# Bamboo Eradication



## stacik84 (Feb 27, 2018)

Can someone verify whether the attached pictures show Bamboo? I know there are several varietals.

They have been planted prior to owning the house as a privacy wall against the woody area. They have recently multiplied quite a bit this spring and has started to take over some of the edges on the lawn.

Has anyone had experience with eliminating them? Any specific herbicide I should be using? Glyphosate or would a home-made Vinegar/Salt solution be effective?

Any help is appreciated. Thanks!


----------



## RDZed (Jul 13, 2018)

Hmm. It doesnt look like a bamboo although the stalks resemble it. The leaves are throwing me off. Maybe a ginger?

Take a closer pic of the leaves and break a stalk open and photograph the core.


----------



## RDZed (Jul 13, 2018)

Maybe Shibataea Kumasaca 'Ruscus Bamboo'? Im even unsure of that. The leaves are too rounded.

Seems to be the only semi round leaf bamboo that can grow in your zone.

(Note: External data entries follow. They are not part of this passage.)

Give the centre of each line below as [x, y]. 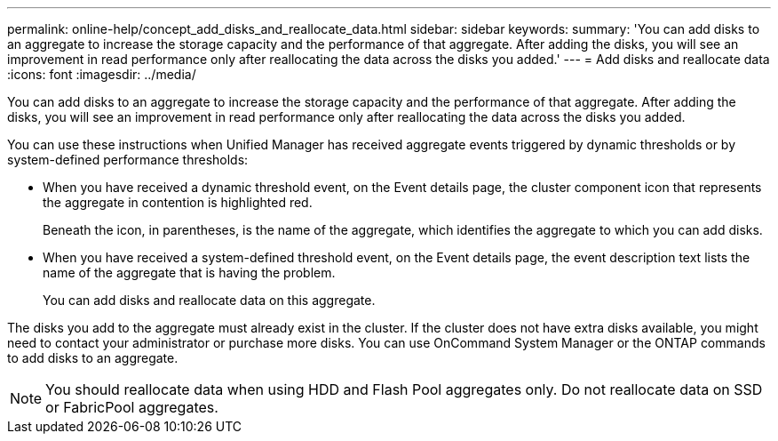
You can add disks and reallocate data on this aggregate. [209, 300]
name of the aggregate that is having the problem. [189, 273]
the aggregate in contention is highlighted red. [178, 202]
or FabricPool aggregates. [132, 407]
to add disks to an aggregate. [93, 358]
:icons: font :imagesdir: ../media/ [102, 74]
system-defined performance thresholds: [128, 160]
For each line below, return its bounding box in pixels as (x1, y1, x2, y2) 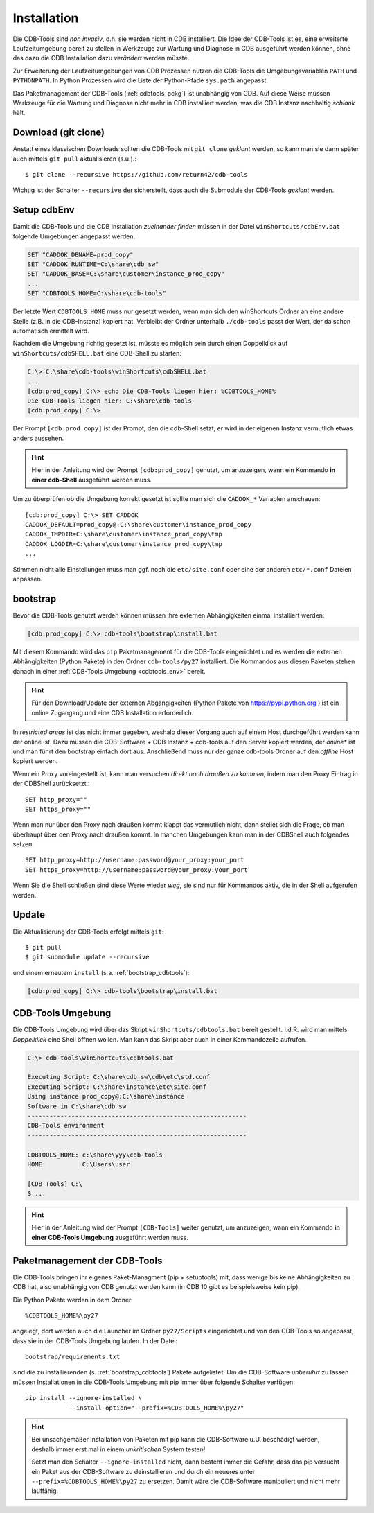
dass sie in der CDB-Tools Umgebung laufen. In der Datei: (12, 1336, 178, 1345)
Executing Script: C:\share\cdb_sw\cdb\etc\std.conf (27, 1073, 211, 1081)
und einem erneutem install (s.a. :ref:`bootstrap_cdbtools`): (12, 968, 190, 977)
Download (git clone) (12, 127, 105, 139)
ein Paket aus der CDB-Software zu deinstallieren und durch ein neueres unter (31, 1467, 256, 1476)
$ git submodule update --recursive (25, 953, 150, 961)
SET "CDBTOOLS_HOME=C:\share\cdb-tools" (27, 290, 166, 297)
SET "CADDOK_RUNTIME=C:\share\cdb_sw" (27, 261, 159, 268)
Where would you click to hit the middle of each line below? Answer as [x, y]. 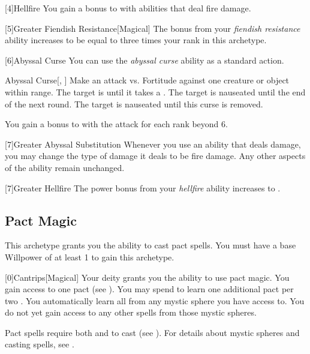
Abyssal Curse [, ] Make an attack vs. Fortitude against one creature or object [147, 80]
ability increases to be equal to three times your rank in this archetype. [136, 40]
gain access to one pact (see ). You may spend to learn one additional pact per [149, 289]
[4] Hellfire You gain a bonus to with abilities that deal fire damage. [128, 8]
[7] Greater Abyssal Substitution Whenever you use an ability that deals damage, [153, 144]
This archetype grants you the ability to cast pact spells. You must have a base [151, 245]
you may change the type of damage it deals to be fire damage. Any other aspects [155, 156]
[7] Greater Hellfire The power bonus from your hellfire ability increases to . [143, 187]
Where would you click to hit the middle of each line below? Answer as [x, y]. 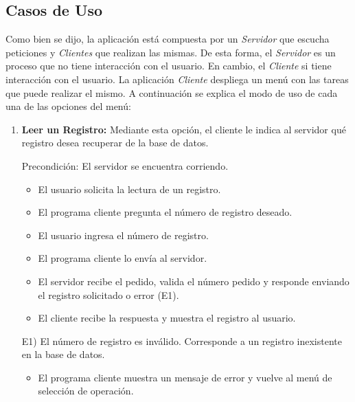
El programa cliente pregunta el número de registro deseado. [165, 212]
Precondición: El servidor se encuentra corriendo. [125, 165]
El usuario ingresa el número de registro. [123, 235]
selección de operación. [86, 391]
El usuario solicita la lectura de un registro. [129, 189]
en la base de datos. [63, 354]
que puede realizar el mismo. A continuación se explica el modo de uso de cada [172, 92]
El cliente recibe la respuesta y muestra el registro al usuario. [167, 318]
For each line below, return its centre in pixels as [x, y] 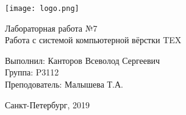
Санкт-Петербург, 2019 [47, 104]
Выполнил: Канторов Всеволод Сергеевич [83, 60]
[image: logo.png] [42, 9]
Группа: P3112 [32, 72]
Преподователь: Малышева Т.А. [64, 84]
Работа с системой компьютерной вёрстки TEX [93, 40]
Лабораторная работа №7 [51, 28]
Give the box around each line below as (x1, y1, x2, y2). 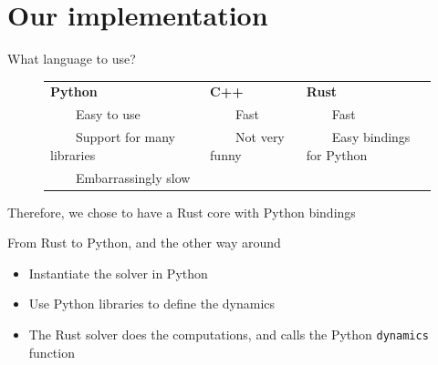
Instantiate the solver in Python (28, 263, 208, 282)
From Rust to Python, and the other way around (7, 233, 281, 252)
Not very (235, 127, 285, 147)
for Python (306, 145, 368, 164)
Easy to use (75, 105, 141, 124)
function (28, 342, 75, 361)
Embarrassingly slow (75, 167, 191, 187)
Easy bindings (331, 127, 411, 147)
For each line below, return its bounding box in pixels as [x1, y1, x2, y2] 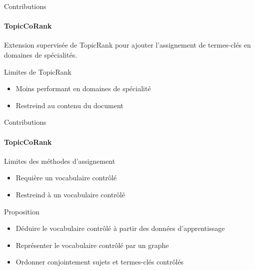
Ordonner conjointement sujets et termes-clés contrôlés [15, 256, 184, 267]
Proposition [4, 206, 39, 216]
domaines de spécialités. [4, 49, 77, 60]
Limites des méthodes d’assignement [4, 155, 115, 166]
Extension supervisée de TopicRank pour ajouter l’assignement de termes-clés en [4, 40, 251, 50]
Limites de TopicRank [4, 66, 72, 77]
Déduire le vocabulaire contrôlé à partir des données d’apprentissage [15, 223, 225, 233]
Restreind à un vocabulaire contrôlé [15, 189, 125, 199]
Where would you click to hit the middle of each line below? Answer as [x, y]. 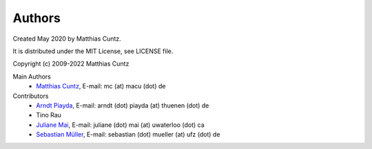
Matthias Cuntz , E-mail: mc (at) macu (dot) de [101, 86]
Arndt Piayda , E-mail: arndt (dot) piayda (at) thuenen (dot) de [123, 105]
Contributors [31, 96]
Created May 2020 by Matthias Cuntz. [67, 39]
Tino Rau [49, 115]
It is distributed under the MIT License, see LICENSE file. [93, 51]
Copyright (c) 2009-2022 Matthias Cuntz [71, 64]
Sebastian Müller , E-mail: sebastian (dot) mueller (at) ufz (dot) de [128, 135]
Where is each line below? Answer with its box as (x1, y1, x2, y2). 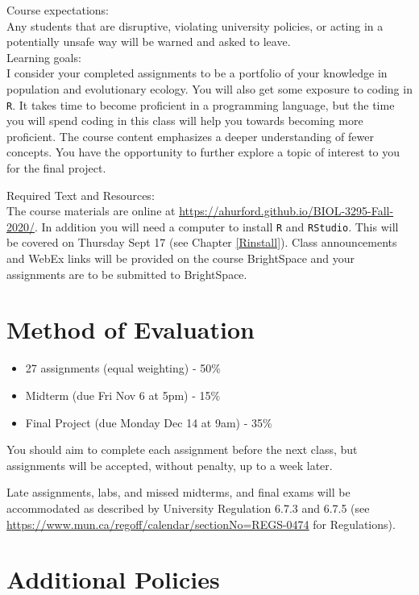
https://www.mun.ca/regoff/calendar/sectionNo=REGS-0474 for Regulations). (6, 515, 396, 532)
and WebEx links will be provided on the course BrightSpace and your (6, 250, 355, 267)
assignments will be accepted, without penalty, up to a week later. (6, 456, 333, 473)
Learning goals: (6, 48, 81, 65)
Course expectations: (6, 2, 109, 18)
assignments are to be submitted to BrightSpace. (6, 265, 247, 282)
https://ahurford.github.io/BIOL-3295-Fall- (179, 202, 394, 219)
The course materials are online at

As for eradicating, good luck. I feel for you. Bamboo is a b**** to get rid of. I've seen it break through asphalt and 8" of 5000 psi concrete to get to light. Its just about bullet proof. Only solid method I know of is digging out the root-ball, which could be huge.


----------



## Crabbychas (Apr 25, 2018)

Spray with roundup then cut back the next day. You'll have to do it multiple times but it will die off eventually.


----------



## Drys (Sep 19, 2018)

Looks like knotweed -- sort of a "fake" bamboo. I would try and dig it out and get all roots out as possible.


----------



## stacik84 (Feb 27, 2018)

I am pretty confident based on random google searches, the stock that I have is Japanese Knotweed. AWFUL plant that literally takes over everything. I have begun to take each individual stock, and the root system out of the ground. Pretty easy after some rain, as the soil is moist. I have another 25ft to go. If any of them do grow back (which they will eventually), I will spray glyphosate



RDZed said:


> Maybe Shibataea Kumasaca 'Ruscus Bamboo'? Im even unsure of that. The leaves are too rounded.
> 
> Seems to be the only semi round leaf bamboo that can grow in your zone.
> 
> As for eradicating, good luck. I feel for you. Bamboo is a b**** to get rid of. I've seen it break through asphalt and 8" of 5000 psi concrete to get to light. Its just about bullet proof. Only solid method I know of is digging out the root-ball, which could be huge.


----------